##### SUPPLIED DATA

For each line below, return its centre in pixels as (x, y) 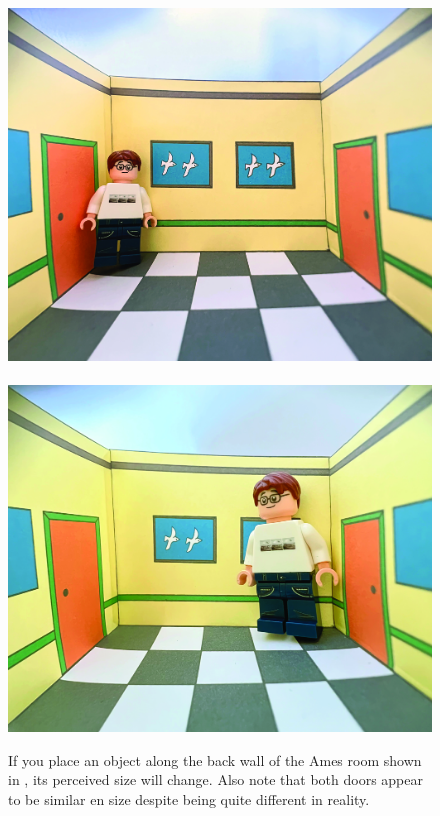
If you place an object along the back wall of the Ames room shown (215, 759)
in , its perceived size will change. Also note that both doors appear (215, 779)
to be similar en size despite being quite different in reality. (189, 799)
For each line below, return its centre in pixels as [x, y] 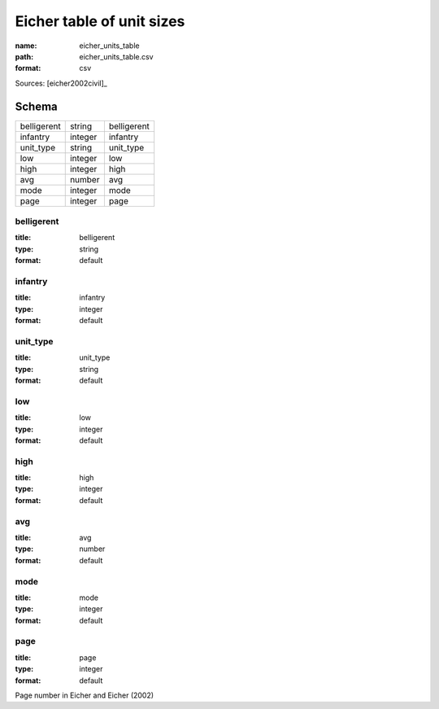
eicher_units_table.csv [116, 56]
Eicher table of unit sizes [100, 21]
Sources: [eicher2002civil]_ [61, 83]
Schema [37, 106]
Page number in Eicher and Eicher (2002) [85, 695]
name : [26, 46]
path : [24, 56]
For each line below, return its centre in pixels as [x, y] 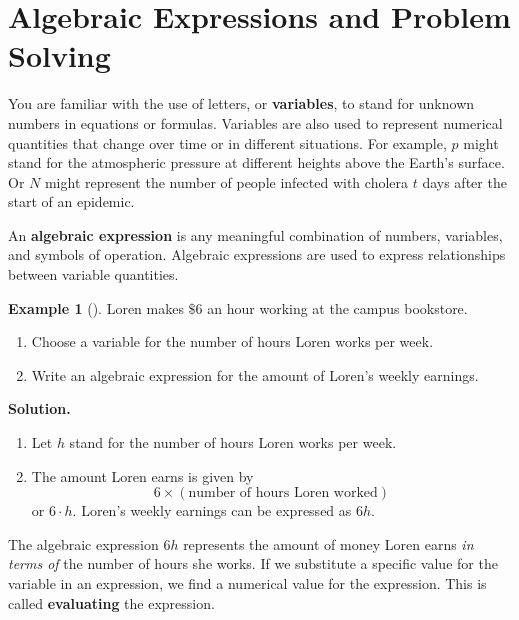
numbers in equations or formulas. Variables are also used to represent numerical [255, 122]
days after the [464, 181]
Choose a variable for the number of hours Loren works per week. [232, 341]
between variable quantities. [93, 274]
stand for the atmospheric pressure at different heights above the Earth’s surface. [256, 162]
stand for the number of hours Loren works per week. [233, 442]
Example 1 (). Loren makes [96, 307]
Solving [59, 55]
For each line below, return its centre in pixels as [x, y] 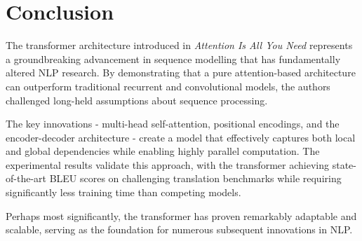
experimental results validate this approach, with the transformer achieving [168, 164]
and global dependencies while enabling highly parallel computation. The [163, 151]
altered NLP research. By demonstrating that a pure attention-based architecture [181, 73]
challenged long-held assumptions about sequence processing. [137, 100]
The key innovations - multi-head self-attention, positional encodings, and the [173, 124]
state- [344, 164]
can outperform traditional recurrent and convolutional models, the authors [168, 86]
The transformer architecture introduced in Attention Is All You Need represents [179, 45]
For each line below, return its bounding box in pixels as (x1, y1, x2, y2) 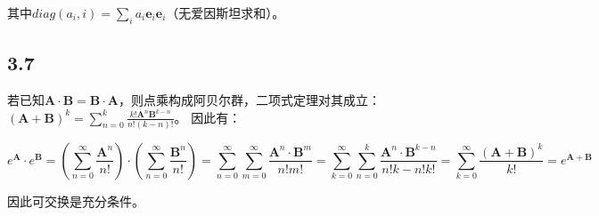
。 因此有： (174, 108, 242, 126)
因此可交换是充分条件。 (7, 191, 144, 210)
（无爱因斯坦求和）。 (166, 4, 285, 21)
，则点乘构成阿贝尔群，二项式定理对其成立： (119, 91, 382, 108)
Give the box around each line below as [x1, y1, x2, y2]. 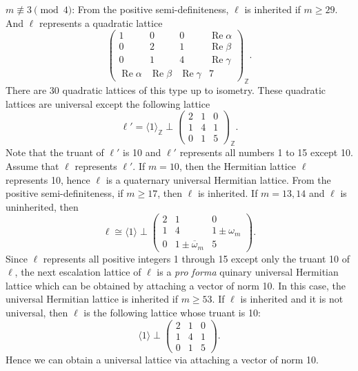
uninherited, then [6, 199, 79, 213]
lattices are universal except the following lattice [6, 96, 210, 111]
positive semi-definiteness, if [6, 186, 123, 200]
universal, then [6, 305, 68, 319]
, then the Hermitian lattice [179, 158, 297, 173]
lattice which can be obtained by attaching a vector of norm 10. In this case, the [6, 278, 346, 292]
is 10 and [123, 145, 161, 160]
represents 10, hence [6, 172, 90, 187]
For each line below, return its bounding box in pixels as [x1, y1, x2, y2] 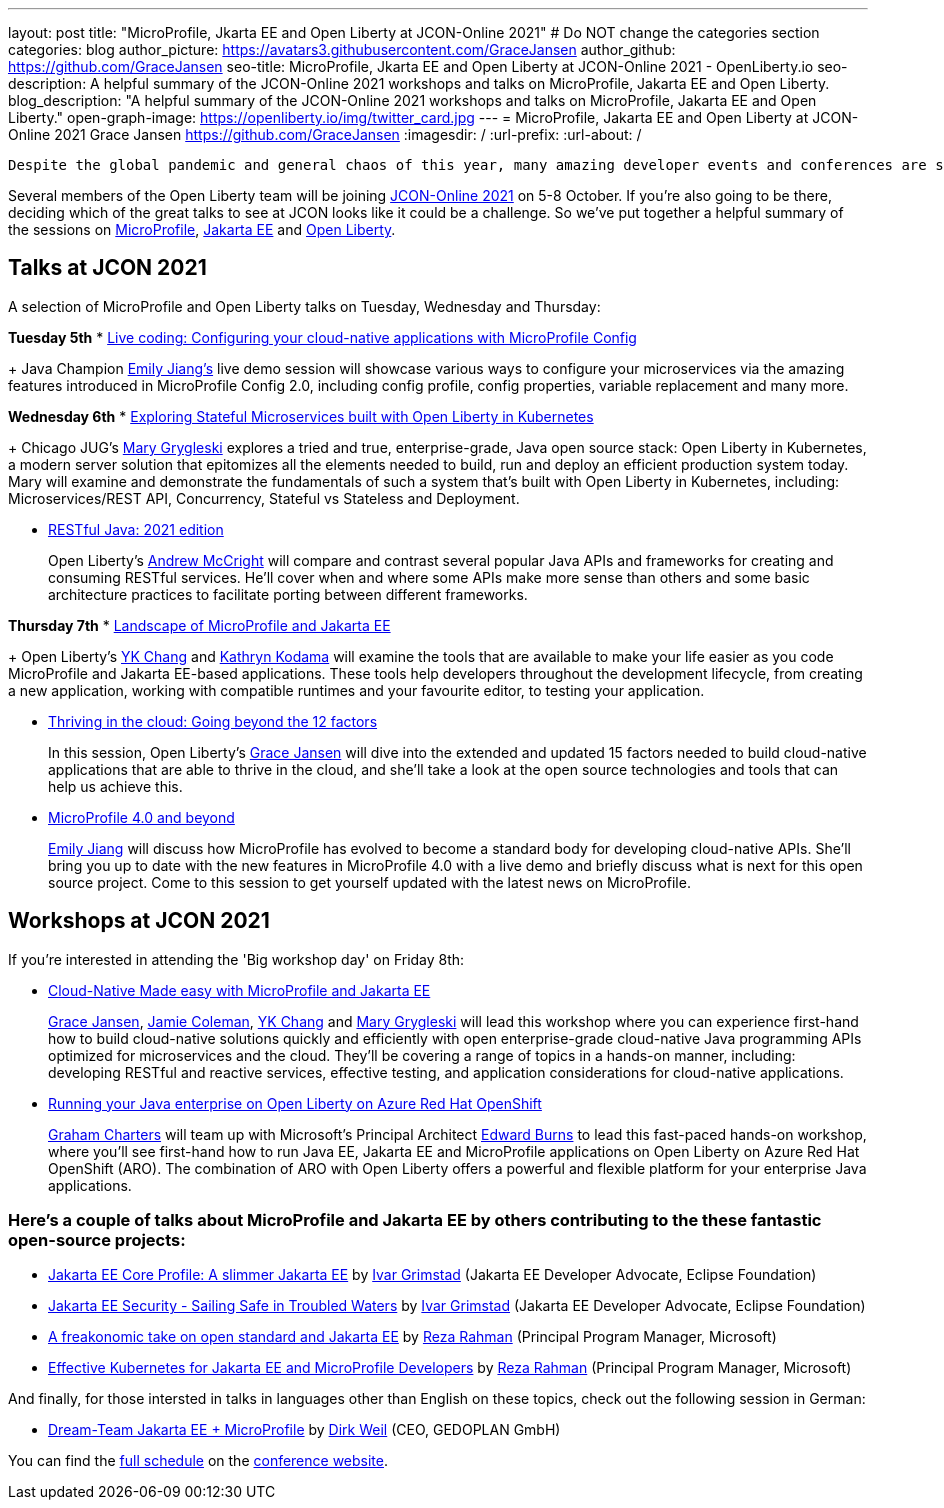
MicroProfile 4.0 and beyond [48, 808, 235, 826]
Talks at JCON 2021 [8, 255, 207, 281]
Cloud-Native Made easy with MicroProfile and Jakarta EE [48, 981, 431, 999]
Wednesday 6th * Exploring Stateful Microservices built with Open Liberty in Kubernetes [8, 407, 594, 425]
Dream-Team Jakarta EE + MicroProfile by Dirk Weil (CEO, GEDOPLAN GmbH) [48, 1421, 561, 1439]
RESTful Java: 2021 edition [48, 520, 224, 538]
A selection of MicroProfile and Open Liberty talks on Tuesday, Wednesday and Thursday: [8, 297, 601, 315]
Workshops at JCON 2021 [8, 908, 270, 934]
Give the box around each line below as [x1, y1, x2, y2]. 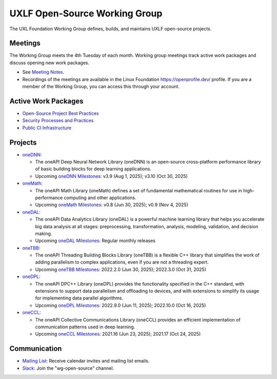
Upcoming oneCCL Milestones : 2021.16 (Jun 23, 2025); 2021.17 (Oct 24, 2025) [35, 331, 201, 337]
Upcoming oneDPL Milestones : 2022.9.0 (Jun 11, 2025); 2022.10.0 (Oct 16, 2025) [35, 302, 206, 308]
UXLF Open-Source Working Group [9, 8, 163, 19]
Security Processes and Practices [22, 117, 94, 124]
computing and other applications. [64, 194, 136, 201]
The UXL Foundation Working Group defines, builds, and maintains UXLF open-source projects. [9, 26, 212, 32]
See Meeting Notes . [22, 69, 64, 75]
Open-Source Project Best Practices [22, 110, 100, 116]
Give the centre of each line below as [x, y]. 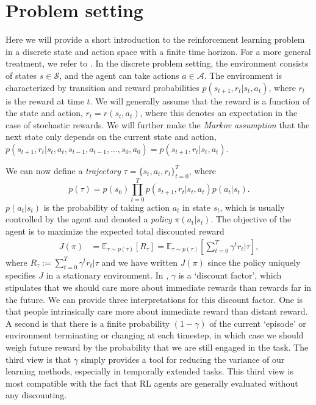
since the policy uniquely [254, 262]
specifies [21, 275]
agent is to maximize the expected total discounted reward [115, 231]
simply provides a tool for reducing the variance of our [183, 359]
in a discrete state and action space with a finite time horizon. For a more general [158, 51]
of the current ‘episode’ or [258, 323]
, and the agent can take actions [119, 75]
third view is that [38, 359]
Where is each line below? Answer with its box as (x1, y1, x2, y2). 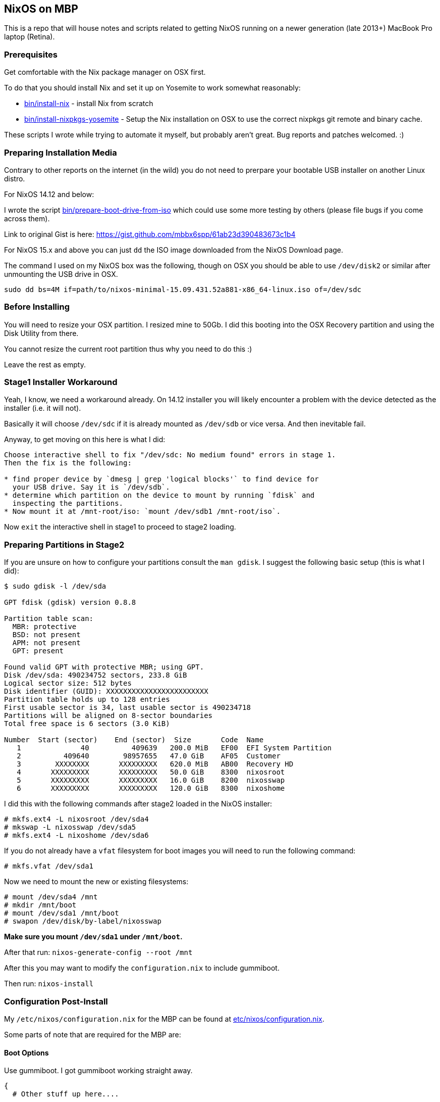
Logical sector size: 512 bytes (4, 679, 132, 688)
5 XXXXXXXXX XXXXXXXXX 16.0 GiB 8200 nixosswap (17, 776, 285, 785)
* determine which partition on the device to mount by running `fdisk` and (4, 491, 315, 500)
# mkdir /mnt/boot (4, 901, 77, 909)
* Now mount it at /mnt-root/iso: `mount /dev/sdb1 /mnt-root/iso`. (4, 507, 281, 516)
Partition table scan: (4, 614, 94, 623)
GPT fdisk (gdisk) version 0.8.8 (4, 598, 136, 607)
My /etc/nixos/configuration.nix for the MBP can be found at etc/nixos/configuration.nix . (4, 1014, 324, 1023)
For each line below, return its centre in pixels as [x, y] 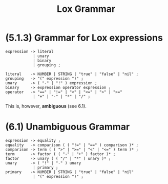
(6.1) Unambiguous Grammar [68, 127]
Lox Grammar [86, 9]
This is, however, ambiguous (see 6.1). [46, 106]
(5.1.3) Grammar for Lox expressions [84, 38]
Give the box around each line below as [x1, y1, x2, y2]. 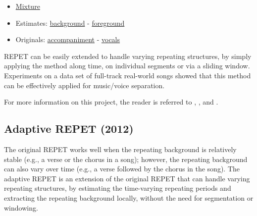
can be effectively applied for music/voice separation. [4, 80, 165, 90]
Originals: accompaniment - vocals [15, 34, 120, 45]
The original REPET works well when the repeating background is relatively [4, 144, 237, 154]
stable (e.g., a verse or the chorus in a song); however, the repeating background [4, 154, 248, 164]
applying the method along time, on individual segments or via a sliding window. [4, 60, 250, 71]
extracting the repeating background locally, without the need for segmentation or [4, 192, 254, 203]
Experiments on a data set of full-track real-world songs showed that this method [4, 70, 251, 80]
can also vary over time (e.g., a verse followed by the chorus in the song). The [4, 163, 240, 174]
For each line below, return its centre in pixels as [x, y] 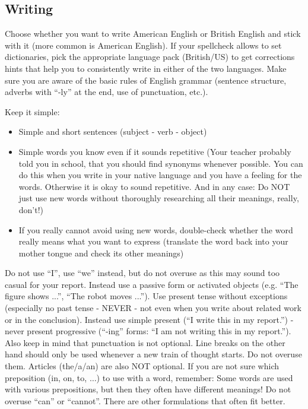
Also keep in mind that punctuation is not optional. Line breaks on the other [145, 342]
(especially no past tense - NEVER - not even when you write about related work [153, 308]
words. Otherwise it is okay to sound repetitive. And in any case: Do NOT [154, 186]
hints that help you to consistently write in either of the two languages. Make [146, 68]
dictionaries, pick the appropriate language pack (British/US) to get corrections [150, 57]
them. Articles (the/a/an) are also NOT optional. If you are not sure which [142, 366]
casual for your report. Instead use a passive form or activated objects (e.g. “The [152, 284]
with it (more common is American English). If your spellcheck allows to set [143, 45]
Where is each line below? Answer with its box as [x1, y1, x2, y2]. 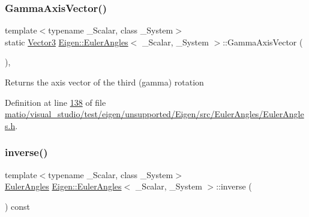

##########

All that belongs in your answer is the stretch of entries above from the line with "challenged long-held assumptions" through the line with "can outperform traditional", printed exactly.

--- RESPONSE FOR THIS EXERCISE ---
challenged long-held assumptions about sequence processing. [137, 100]
The key innovations - multi-head self-attention, positional encodings, and the [173, 124]
state- [344, 164]
can outperform traditional recurrent and convolutional models, the authors [168, 86]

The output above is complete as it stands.